To see details, please use 'cmd -h'
The shell command allowed execution of any command (who might have thought so), but more important executed all strings as root which was exactly what I was looking for. I used telnet to open another port on the device allowing me to connect directly to the operating system shell as root.
/bin/busybox telnetd -l/bin/sh -p 9090
I logged in and extracted the accounts and password hashes. No real surprises there except that the root account, which seems to be the same for all cameras using the same firmware could be used to log in. Nevertheless, there was no corresponding service active that would allow usage of the account, my assumption was that after a couple of instances where these default root accounts were used to spread malware and “recruit” new bots for huge IoT botnets the related services are now disabled by default in the latest firmware.
(Remote) Password Reset Tool
The fact that there was an active root account on the device that would not really be required for normal operation of the camera kept me thinking. I browsed the support pages for camera model and found an interesting piece of software: “Password Reset Tool: this software is applied for resetting camera”. I started the binary and the only input required was the IP address which I entered and nothing happened. So, I analyzed the binary and found that the only thing this was doing was to connect to the IP, log in using the default root account and change the user accounts to their defaults.
Really? This means I can reset and own any camera by only entering their IP? Well, not in my case as with the firmware installed on my camera the related service was disabled by default.
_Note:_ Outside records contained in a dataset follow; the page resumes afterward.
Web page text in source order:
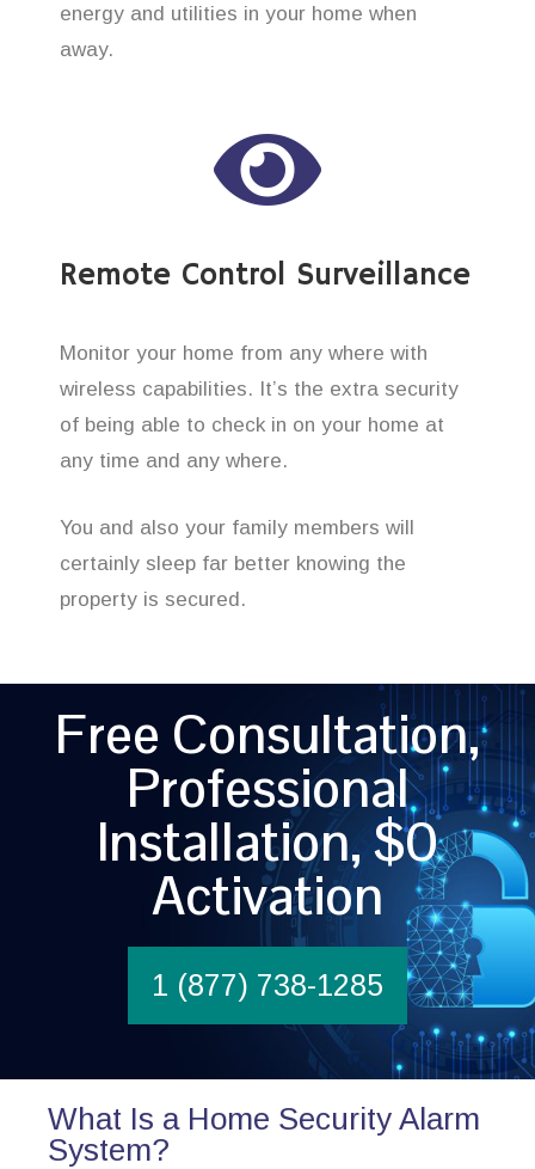
energy and utilities in your home when
away.
Remote Control Surveillance
Monitor your home from any where with
wireless capabilities. It’s the extra security
of being able to check in on your home at
any time and any where.
You and also your family members will
certainly sleep far better knowing the
property is secured.
Free Consultation,
Professional
Installation, $0
Activation
1 (877) 738-1285
What Is a Home Security Alarm
System?
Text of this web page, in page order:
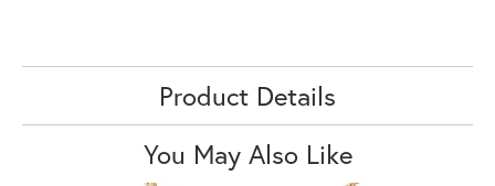
Product Details
You May Also Like
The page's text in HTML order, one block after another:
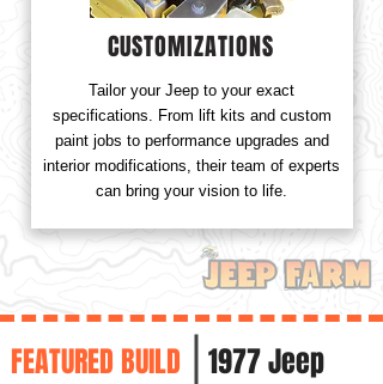
CUSTOMIZATIONS
Tailor your Jeep to your exact
specifications. From lift kits and custom
paint jobs to performance upgrades and
interior modifications, their team of experts
can bring your vision to life.
FEATURED BUILD
1977 Jeep
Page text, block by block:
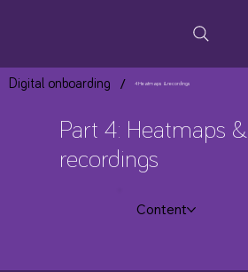
Digital onboarding / 4 Heatmaps & recordings
Part 4: Heatmaps &
recordings
Content
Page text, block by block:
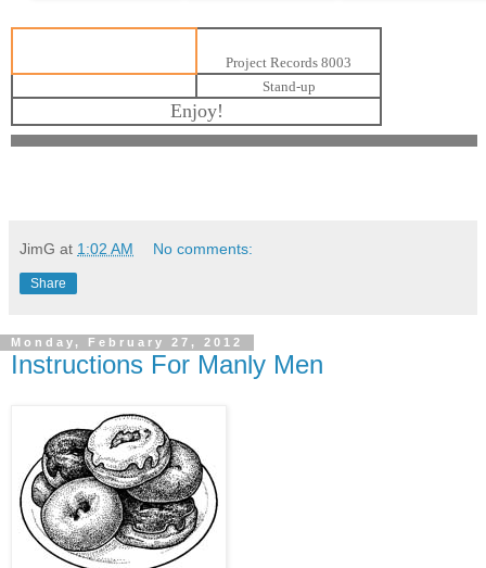
Project Records 8003
Stand-up
Enjoy!
JimG at 1:02 AM No comments:
Share
Monday, February 27, 2012
Instructions For Manly Men

Nevertheless, this might still be an issue for all the models using the older firmware or different vendor configurations.
When sniffing the cameras network communication, I already saw that it was trying to talk to all kinds of update and cloud servers and I wanted to see if I could reduce this unwanted outbound traffic. As you probably would have guessed, as with most of the IoT and Cloud connected devices nowadays this turned out to be an impossible task. I basically turned off all features including auto-update, cloud connect and others but the device kept talking to various servers including secu100.net and servers registered to AliSoft (part of the Alibaba Group).
All of the traffic going back and forth was unencrypted and the communication really did not look very sophisticated (more like an old command and control protocol for botnets). Even if I would trust the cloud service owners, attackers could easily inject data or extract sensitive information from the communication.
I’m sure the little problems discovered in an afternoon of very rudimentary analysis are just a few of the existing ones and the risk of using this camera or similar models is much higher than that. I would really not recommend using these types of IP cameras at all. If you really need to use them, I would suggest you isolate them in a separated network without any internet connectivity and do not monitor any sensitive areas.